Would you repeat the whole listing exactly, pictures excluded?

━━━ Information shown

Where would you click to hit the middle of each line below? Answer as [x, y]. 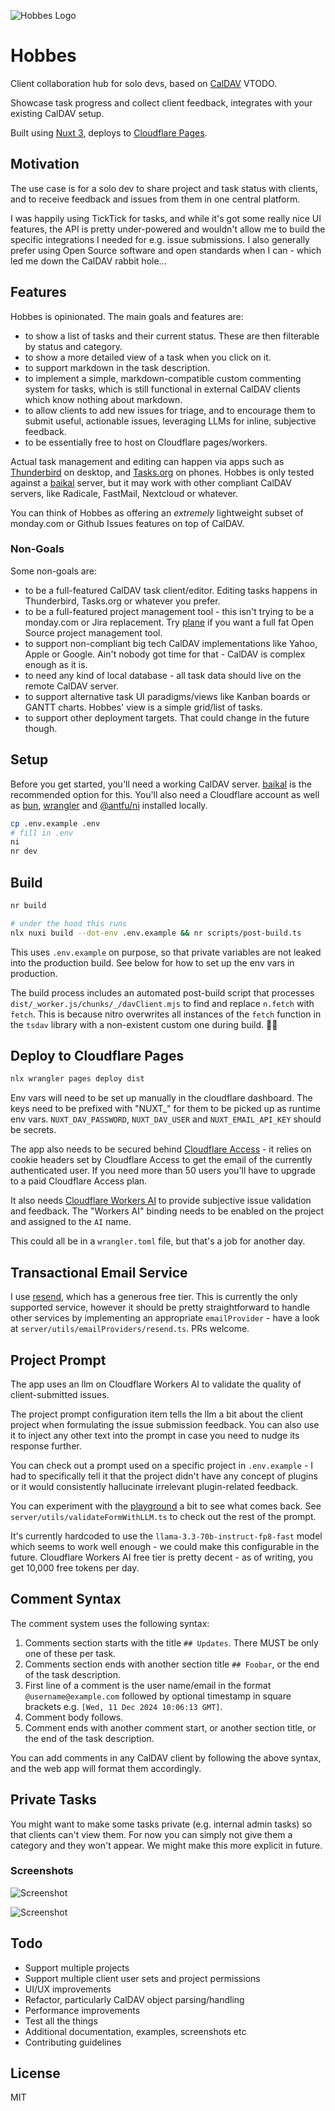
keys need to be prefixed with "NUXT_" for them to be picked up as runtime [165, 1109]
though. [41, 728]
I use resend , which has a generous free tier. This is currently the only [154, 1297]
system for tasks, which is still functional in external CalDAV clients [162, 389]
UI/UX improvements [68, 1989]
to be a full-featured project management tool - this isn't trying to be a [169, 611]
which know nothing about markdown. [103, 399]
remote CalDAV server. [71, 686]
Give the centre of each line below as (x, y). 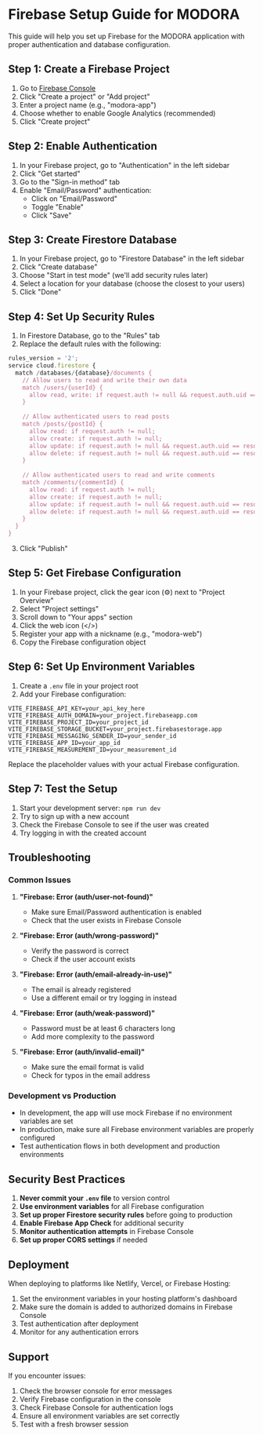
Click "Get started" (50, 173)
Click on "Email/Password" (74, 199)
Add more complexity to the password (93, 1037)
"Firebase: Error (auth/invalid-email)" (82, 1052)
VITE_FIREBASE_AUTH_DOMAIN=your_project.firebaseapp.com (103, 715)
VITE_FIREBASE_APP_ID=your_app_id (65, 743)
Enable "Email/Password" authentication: (85, 190)
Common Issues (40, 879)
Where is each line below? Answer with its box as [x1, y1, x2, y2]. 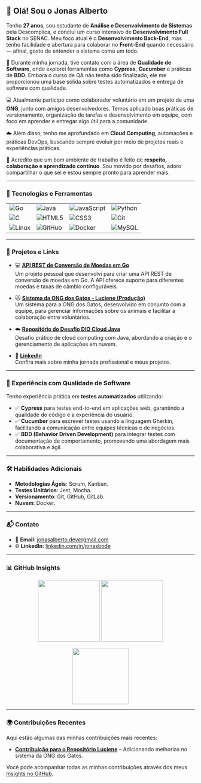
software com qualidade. [6, 84, 68, 92]
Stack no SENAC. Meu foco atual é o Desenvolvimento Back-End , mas [6, 34, 182, 42]
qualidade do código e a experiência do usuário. [14, 411, 135, 418]
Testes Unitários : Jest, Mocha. [14, 487, 92, 493]
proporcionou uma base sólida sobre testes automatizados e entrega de [6, 78, 184, 85]
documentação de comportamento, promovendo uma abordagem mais [14, 437, 190, 444]
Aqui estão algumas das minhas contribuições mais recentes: [6, 734, 157, 741]
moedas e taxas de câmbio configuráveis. [14, 283, 118, 290]
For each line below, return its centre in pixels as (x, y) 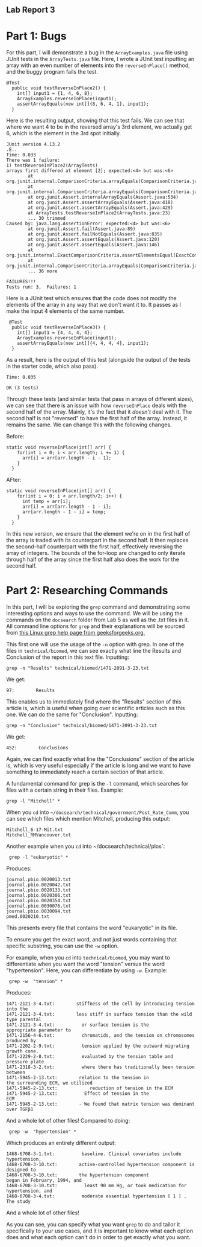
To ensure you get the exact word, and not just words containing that (92, 940)
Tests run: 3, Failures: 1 (41, 287)
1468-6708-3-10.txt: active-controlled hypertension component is (101, 1165)
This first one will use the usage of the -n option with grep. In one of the (95, 644)
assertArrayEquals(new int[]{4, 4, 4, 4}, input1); (83, 344)
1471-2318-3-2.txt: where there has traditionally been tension (101, 1067)
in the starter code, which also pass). (52, 366)
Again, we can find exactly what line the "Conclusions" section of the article (100, 759)
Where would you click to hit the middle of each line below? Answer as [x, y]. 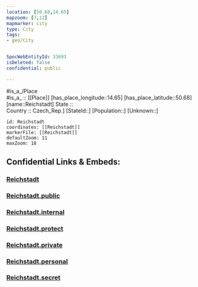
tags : [13, 35]
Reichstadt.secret [34, 278]
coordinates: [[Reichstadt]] [43, 127]
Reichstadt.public [33, 195]
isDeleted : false [28, 62]
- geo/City [20, 40]
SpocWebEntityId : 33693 [37, 57]
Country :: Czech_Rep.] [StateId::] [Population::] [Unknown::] [82, 110]
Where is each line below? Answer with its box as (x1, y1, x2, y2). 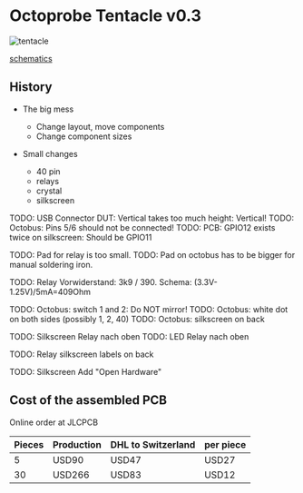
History (9, 79, 53, 95)
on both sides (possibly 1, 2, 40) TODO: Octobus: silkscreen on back (9, 313, 265, 324)
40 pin (35, 165, 61, 177)
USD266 (53, 468, 90, 481)
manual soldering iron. (9, 259, 93, 270)
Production (53, 438, 102, 450)
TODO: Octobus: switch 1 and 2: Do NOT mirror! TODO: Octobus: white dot (9, 303, 288, 314)
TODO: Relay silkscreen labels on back (9, 349, 154, 360)
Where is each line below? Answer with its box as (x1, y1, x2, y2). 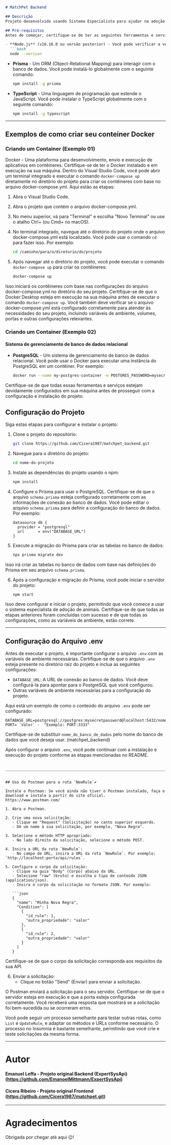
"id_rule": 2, (25, 931, 56, 937)
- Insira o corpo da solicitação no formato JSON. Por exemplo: (12, 882, 152, 888)
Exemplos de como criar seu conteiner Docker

━━━━━━

_Response to this task_
Where would you click to hit the middle of each line below? Answer as [x, y]. 
keys need to be prefixed with "NUXT_" for them to be picked up as runtime [165, 1109]
though. [41, 728]
I use resend , which has a generous free tier. This is currently the only [154, 1297]
system for tasks, which is still functional in external CalDAV clients [162, 389]
UI/UX improvements [68, 1989]
to be a full-featured project management tool - this isn't trying to be a [169, 611]
which know nothing about markdown. [103, 399]
remote CalDAV server. [71, 686]
Give the centre of each line below as (x, y). 
Click "Get started" (50, 173)
Click on "Email/Password" (74, 199)
Add more complexity to the password (93, 1037)
"Firebase: Error (auth/invalid-email)" (82, 1052)
VITE_FIREBASE_AUTH_DOMAIN=your_project.firebaseapp.com (103, 715)
VITE_FIREBASE_APP_ID=your_app_id (65, 743)
Enable "Email/Password" authentication: (85, 190)
Common Issues (40, 879)
Where is each line below? Answer with its box as [x1, y1, x2, y2]. 
software com qualidade. [6, 84, 68, 92]
Stack no SENAC. Meu foco atual é o Desenvolvimento Back-End , mas [6, 34, 182, 42]
qualidade do código e a experiência do usuário. [14, 411, 135, 418]
Testes Unitários : Jest, Mocha. [14, 487, 92, 493]
proporcionou uma base sólida sobre testes automatizados e entrega de [6, 78, 184, 85]
documentação de comportamento, promovendo uma abordagem mais [14, 437, 190, 444]
Aqui estão algumas das minhas contribuições mais recentes: [6, 734, 157, 741]
moedas e taxas de câmbio configuráveis. [14, 283, 118, 290]
For each line below, return its centre in pixels as (x, y) 
To ensure you get the exact word, and not just words containing that (92, 940)
Tests run: 3, Failures: 1 (41, 287)
1468-6708-3-10.txt: active-controlled hypertension component is (101, 1165)
This first one will use the usage of the -n option with grep. In one of the (95, 644)
assertArrayEquals(new int[]{4, 4, 4, 4}, input1); (83, 344)
1471-2318-3-2.txt: where there has traditionally been tension (101, 1067)
in the starter code, which also pass). (52, 366)
Again, we can find exactly what line the "Conclusions" section of the article (100, 759)
Where would you click to hit the middle of each line below? Answer as [x, y]. 
tags : [13, 35]
Reichstadt.secret [34, 278]
coordinates: [[Reichstadt]] [43, 127]
Reichstadt.public [33, 195]
isDeleted : false [28, 62]
- geo/City [20, 40]
SpocWebEntityId : 33693 [37, 57]
Country :: Czech_Rep.] [StateId::] [Population::] [Unknown::] [82, 110]
Where is each line below? Answer with its box as (x1, y1, x2, y2). 
History (9, 79, 53, 95)
on both sides (possibly 1, 2, 40) TODO: Octobus: silkscreen on back (9, 313, 265, 324)
40 pin (35, 165, 61, 177)
USD266 (53, 468, 90, 481)
manual soldering iron. (9, 259, 93, 270)
Production (53, 438, 102, 450)
TODO: Octobus: switch 1 and 2: Do NOT mirror! TODO: Octobus: white dot (9, 303, 288, 314)
TODO: Relay silkscreen labels on back (9, 349, 154, 360)
Where is each line below? Answer with its box as (x1, y1, x2, y2). 
"id_rule": 2, (25, 931, 56, 937)
- Insira o corpo da solicitação no formato JSON. Por exemplo: (12, 882, 152, 888)
Exemplos de como criar seu conteiner Docker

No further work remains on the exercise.